The Symposium on the Book presents a talk by Julie Park titled "Making Paper Windows to the Past: Eighteenth-Century Extra-Illustration and the Art of Writing" taken from her third book project, Writing's Maker.
Julie Park is a material and visual culture scholar of seventeenth- and eighteenth-century England who works at the intersections of literary studies, information studies and textual materiality. Her research examines the unexpected ways in which human subjects are inseparable from the material things, environments and devices of everyday life in historical contexts. She writes about such artifacts, tools and spaces as automata, quill pens, notebooks, grottoes and follies, exploring their abilities to shape, channel and model the innermost experiences of the embodied self in everyday life.
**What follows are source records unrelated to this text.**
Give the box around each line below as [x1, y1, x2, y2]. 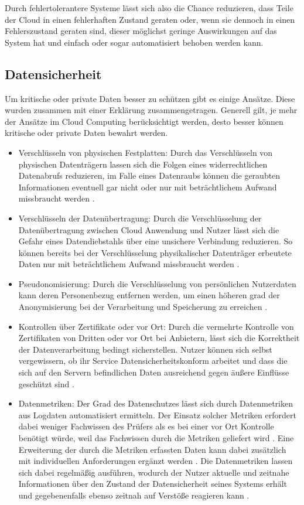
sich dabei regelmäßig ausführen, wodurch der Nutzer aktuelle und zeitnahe [18, 466, 289, 478]
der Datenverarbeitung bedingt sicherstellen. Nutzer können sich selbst [18, 343, 272, 355]
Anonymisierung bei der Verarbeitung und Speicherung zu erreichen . [18, 301, 268, 313]
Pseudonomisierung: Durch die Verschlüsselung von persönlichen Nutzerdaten [18, 277, 296, 289]
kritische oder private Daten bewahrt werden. [5, 127, 168, 139]
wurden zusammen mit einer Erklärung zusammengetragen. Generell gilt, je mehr [5, 104, 298, 116]
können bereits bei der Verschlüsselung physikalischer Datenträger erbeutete [18, 246, 292, 258]
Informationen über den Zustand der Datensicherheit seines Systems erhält [18, 477, 287, 490]

She received her BA from Bryn Mawr College, MA and PhD from Princeton University, and MLIS from the University of California, Los Angeles. She is the author of The Self and It: Novel Objects in Eighteenth-Century England (Stanford University Press, 2010), and editor of several journal special issues: The Drift of Fiction (2011) for The Eighteenth Century: Theory and Interpretation, as well as Interiors (2008) and War (2006) for Eighteenth-Century Fiction. Her current project is My Dark Room, which examines the spaces of inner life in eighteenth-century England, from writing closets, grottoes and ornamented cottages to women’s detachable pockets.
This lecture will be preceded by an archival research roundtable on 17th and 18th century studies: Monday, March 2, 2020 @ 2:00pm.
This event is free and open to the public. It has been sponsored by the Department of English, the Willson Center for Humanities and Arts, and the University of Georgia Libraries.